Around the time I decided to make another stab at being a professional novelist, I also decided to pick up a new hobby – model building.
No, I'm not building dioramas of Mundus and scenes from Don't Fireball the Neighbors. (I don't have near the skill level.) What I'm doing is bribing my brain.
I'm not very good at building new habits. Unfortunately, being a serious, professional writer means getting into the habit of writing even when the creative 'flow' is slow. I'm supposed to write something everyday – story, blog, social media, or even in person journal.
Now, I DO want to write professionally. I DO want those better habits. My inner storyteller looks as this the way an athlete looks at a training menu. I'm committed to this journey.
My inner six year old looks at this and whines, “Why'd you have to spoil my fun by making it a chore?”
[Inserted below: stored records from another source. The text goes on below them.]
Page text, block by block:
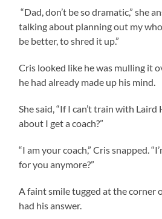
“Dad, don’t be so dramatic,” she
talking about planning out my
be better, to shred it up.”
Cris looked like he was mulling it
he had already made up his mind.
She said, “If I can’t train with
about I get a coach?”
“I am your coach,” Cris snapped.
for you anymore?”
A faint smile tugged at the corner
had his answer.
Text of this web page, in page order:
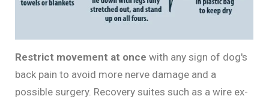
Restrict movement at once with any sign of dog's
back pain to avoid more nerve damage and a
possible surgery. Recovery suites such as a wire ex-
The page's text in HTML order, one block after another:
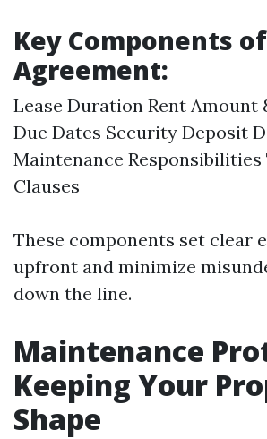
Key Components
Agreement:
Lease Duration Rent Amount
Due Dates Security Deposit
Maintenance
Clauses
These components set clear
upfront and minimize
down the line.
Maintenance
Keeping Your
Shape
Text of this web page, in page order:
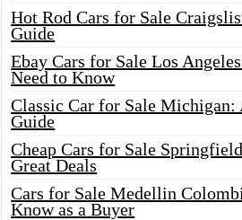
Hot Rod Cars for Sale
Guide
Ebay Cars for Sale Los
Need to Know
Classic Car for Sale Michigan:
Guide
Cheap Cars for Sale
Great Deals
Cars for Sale Medellin
Know as a Buyer
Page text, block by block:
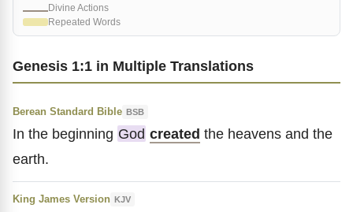
Genesis 1:1 in Multiple Translations
Berean Standard Bible BSB
In the beginning God created the heavens and the
earth.
King James Version KJV
Divine Actions
Repeated Words
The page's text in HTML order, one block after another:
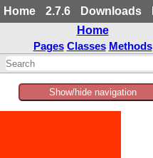
Home 2.7.6 Downloads
Home
Pages Classes Methods
Show/hide navigation
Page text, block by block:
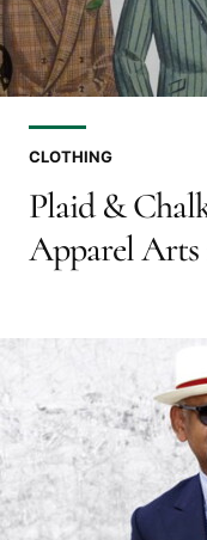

The six year-old has a point. Commitments bring a certain level of stress and self-critique. Also, building a habit is mental work. Work takes effort.
If I was a sensible, responsible adult, I would just muscle through with positive self-talk. “Every session builds your skills.” “Five people interacted with your last post. That's a good start.” “Readers will see the passion and though in your world-building.”
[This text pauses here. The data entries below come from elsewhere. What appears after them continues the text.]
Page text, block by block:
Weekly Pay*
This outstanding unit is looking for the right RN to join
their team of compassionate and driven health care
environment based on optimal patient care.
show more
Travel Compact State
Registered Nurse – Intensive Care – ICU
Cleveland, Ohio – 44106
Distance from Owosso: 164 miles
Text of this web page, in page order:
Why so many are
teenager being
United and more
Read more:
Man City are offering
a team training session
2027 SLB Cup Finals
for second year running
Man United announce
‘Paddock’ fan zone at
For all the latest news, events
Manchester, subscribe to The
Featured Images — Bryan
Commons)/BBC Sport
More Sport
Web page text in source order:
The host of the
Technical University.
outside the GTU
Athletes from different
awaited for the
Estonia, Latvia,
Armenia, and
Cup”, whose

However, I have a very loud inner-six-year-old. She isn't good at big picture thinking.
So, I've taken a page out of my
mother's parenting hand book – reinforcement via bribery.
I
started model building, with the condition that I can't work on them
unless I've worked on writing that day.
For the most part this system has work very well.
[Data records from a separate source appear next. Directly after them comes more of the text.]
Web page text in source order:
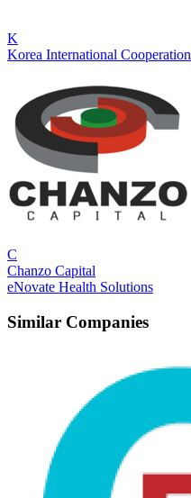
K
Korea International
C
Chanzo Capital
eNovate Health Solutions
Similar Companies

Building and painting models is fun and uses a different part of my creativity. It's more about color and picking the order to build and paint things. My progress is also literally tangible. I go from a box of plastic bits, to a gray figure, then to a displayable piece. It provides short term gratification.
There is the community element. I picked models that are part of the 'war gaming' niche. After you build and paint them, you can simulate battles at the local hobby shop. It's also surprisingly easy to get feedback and tips about your models. (Getting helpful feedback from fellow writers is like like pulling teeth. There's a reason I'm playing for an editor for look over Don't Fireball the Neighbors.) Visiting the game shop is also another 'carrot' I can use.
Yes, there have been slip ups. Days where I hobby first and them write while I wait for the glue/paint/clay to dry so I can do the next round. However, this is not the really danger.
In addition to the inner six-year-old, I have an inner CEO who 'over promises' what the work force can produce. In simpler terms, I have trouble setting realistic timelines.
The most glaring example of this is “Tanksgiving.” Last time I was at the hobby shop, I got caught up in the hype and pledged to bring a newly painted model to a battle royale event. I severely underestimated how long it would take paint my tiny little 'attack tractor.'
I let the pressure of the deadline push me off writing rhythm. It took slightly over a week of multiple painting hours a day. I didn't even make a token effort at writing. My tunnel vision was stronger than my budding habit.
I finished my model the day this post went up. (Pictures to follow when I find a light box.) The trimuph is tainted with the regert that I didn't keep my writer's goals. Regret can quickly be as heavy weight of commitments. Yes, I enjoyed myself. However, there's the nagging feeling that I could have found something else to blog about if I had just slowed down and recentered myself. Also, painting on a deadline, it just is too stressful.
As Samuel Clemens, pen name Mark Twain, put it.
“[H]e would now have comprehended that Work consists of whatever a body is obliged to do, and that Play consists of whatever a body is not obliged to do.”